The Emperor's Soul
- Cover showing artwork by Alexander Nanitchkov.
- Author: Brandon Sanderson
- Audio read by: Angela Lin
- Cover artist: Alexander Nanitchkov
- Language: English
- Series: The Cosmere
- Genre: Fantasy
- Set in: Sel (same world as Elantris)
- Published: October 10, 2012
- Publisher: Tachyon Publications
- Publication place: United States
- Media type: Trade paperback
- Pages: 175
- Awards: Hugo Award for Best Novella (2013)
- ISBN: 978-1-61696-092-6
- OCLC: 793575540
- Website: The Emperor's Soul^{[dead link]}

= The Emperor's Soul =

2012 fantasy novella by Brandon Sanderson

The Emperor's Soul is a fantasy novella written by American author Brandon Sanderson. It was first published in October 2012 by Tachyon Publications. It won the 2013 Hugo Award for best novella. The novella is included in the 2016 Arcanum Unbounded: The Cosmere Collection.

==Plot==
Shai is a thief and practitioner of magical forgery who has been arrested and sentenced to death. The Emperor's corrupt advisors offer to free her if she agrees to forge a new soul for the Emperor, who has been left brain dead by an assassination attempt. She agrees, but plans to escape. She is given 100 days to forge the soul, given only official histories, the Emperor's diary, and Gaotona, the only non-corrupt advisor, a task even she deems impossible. As the two research the Emperor's past together, Gaotona learns more about forgery, a generally detested practice, and the two develop a grudging respect for each other. During this task, Shai realizes the Emperor had once been idealistic, but a life of leisure resulted in his recent indulgence, and resolves to create and tweak the soul as her masterpiece, setting him on a better path. Though many opportunities present themselves, Shai puts off escaping until the work is done, whereupon Gaotona helps her win her freedom against his colleagues' treachery. The Emperor, with the forged soul, resumes his rule.

==Setting==
The Emperor's Soul is set in the Rose Empire, a nation on the shardworld of Sel. This is the same world in which Elantris was set, though few connections are made to that book within The Emperor's Soul. In the postscript, Sanderson explains that he was inspired to write this story after visiting the National Palace Museum in Taiwan and also by memories from the two years he spent in Korea as a missionary for The Church of Jesus Christ of Latter-day Saints.

==Audiobook==
An audiobook version of the book was released on November 2, 2012 by Audible.com, read by narrator Angela Lin.

==Reception==
The Emperor's Soul won the 2013 Hugo Award for Best Novella. Strange Horizons called it "thoughtful yet exciting" and "difficult to put down," and judged that it deserved its award because of the questions it raises about the nature of art.

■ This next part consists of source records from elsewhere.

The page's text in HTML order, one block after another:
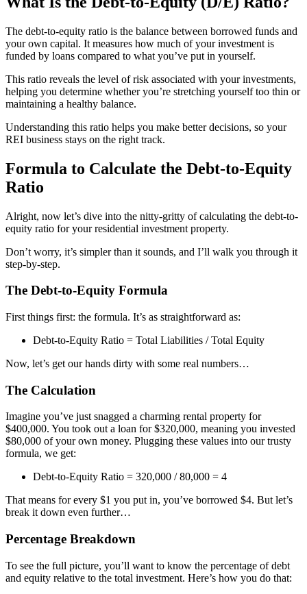
The debt-to-equity ratio is the balance between borrowed funds and
your own capital. It measures how much of your investment is
funded by loans compared to what you’ve put in yourself.
This ratio reveals the level of risk associated with your investments,
helping you determine whether you’re stretching yourself too thin or
maintaining a healthy balance.
Understanding this ratio helps you make better decisions, so your
REI business stays on the right track.
Formula to Calculate the Debt-to-Equity
Ratio
Alright, now let’s dive into the nitty-gritty of calculating the debt-to-
equity ratio for your residential investment property.
Don’t worry, it’s simpler than it sounds, and I’ll walk you through it
step-by-step.
The Debt-to-Equity Formula
First things first: the formula. It’s as straightforward as:
Debt-to-Equity Ratio = Total Liabilities / Total Equity
Now, let’s get our hands dirty with some real numbers…
The Calculation
Imagine you’ve just snagged a charming rental property for
$400,000. You took out a loan for $320,000, meaning you invested
$80,000 of your own money. Plugging these values into our trusty
formula, we get:
Debt-to-Equity Ratio = 320,000 / 80,000 = 4
That means for every $1 you put in, you’ve borrowed $4. But let’s
break it down even further…
Percentage Breakdown
To see the full picture, you’ll want to know the percentage of debt
and equity relative to the total investment. Here’s how you do that:
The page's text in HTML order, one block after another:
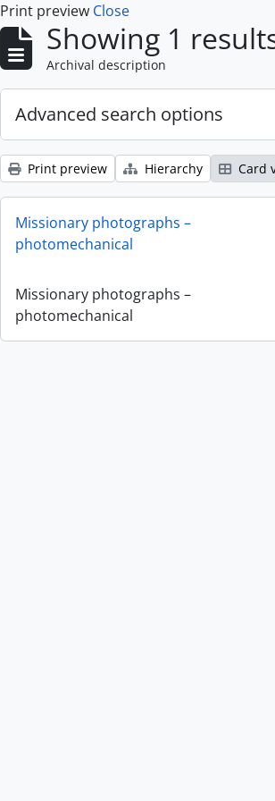
Print preview Close
Showing 1
Archival description
Advanced search options
Print preview Hierarchy Card
Missionary photographs –
photomechanical
Missionary photographs –
photomechanical
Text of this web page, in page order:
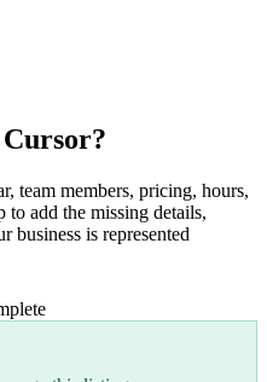
Cursor?
team members, pricing, hours,
add the missing details,
business is represented
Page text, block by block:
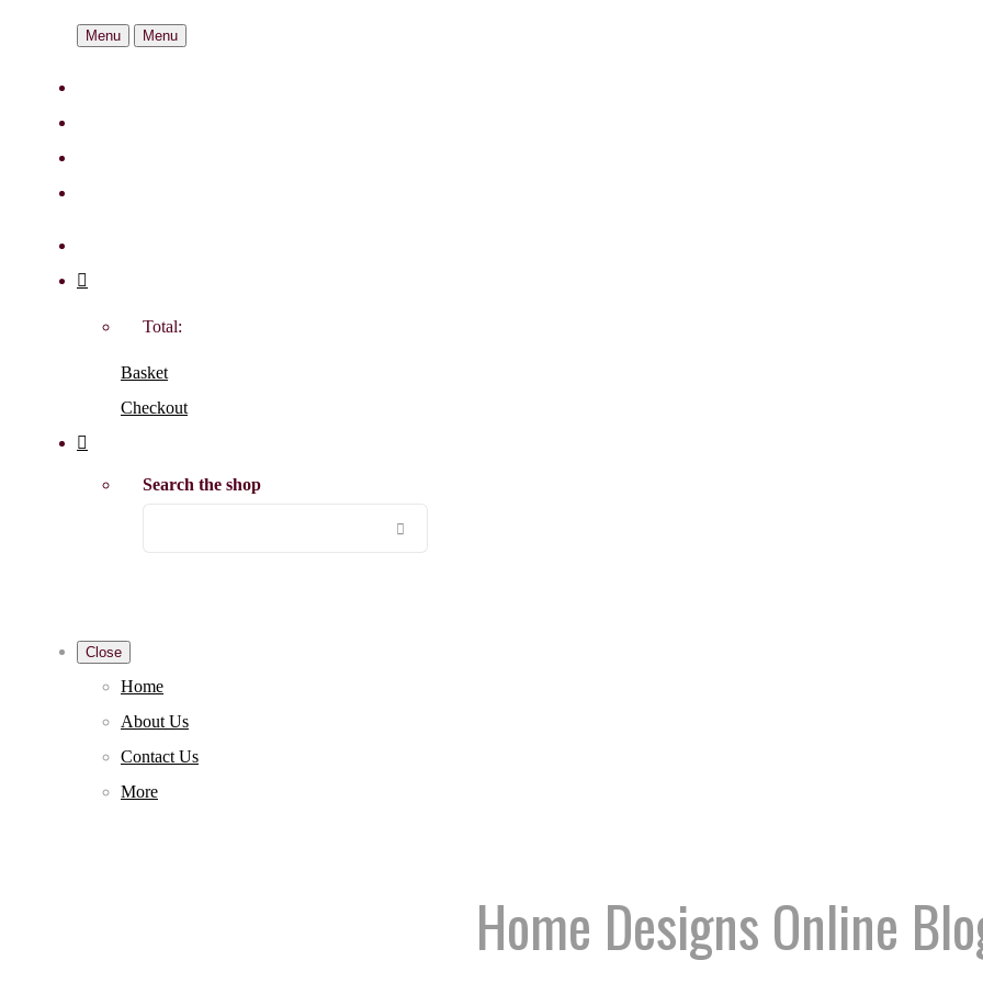
Menu Menu
Total:
Basket
Checkout
Search the shop
Close
Home
About Us
Contact Us
More
Home Designs Online
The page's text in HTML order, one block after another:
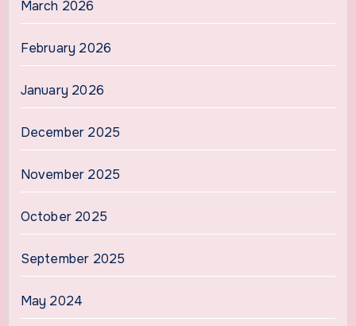
March 2026
February 2026
January 2026
December 2025
November 2025
October 2025
September 2025
May 2024
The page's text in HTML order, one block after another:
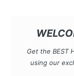
Get the BEST
using our
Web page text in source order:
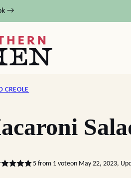
→
CREOLE
5from 1 voteon May 22, 2023,
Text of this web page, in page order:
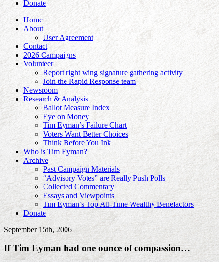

The A.V. Club described Forgery as "one of (the) more intriguing (magical systems that Sanderson has created)", but noted that the magic is "far more developed than any of the characters"—while conceding that "the tale is never dull". Tor.com similarly described the work as "enjoyable" and "a worthy addition to Sanderson’s bibliography", and recommended it to "readers who enjoy getting into the intricacies of a magic system", but faulted it as "abbreviated and a bit unbalanced", positing that it would have worked better as a full-length novel.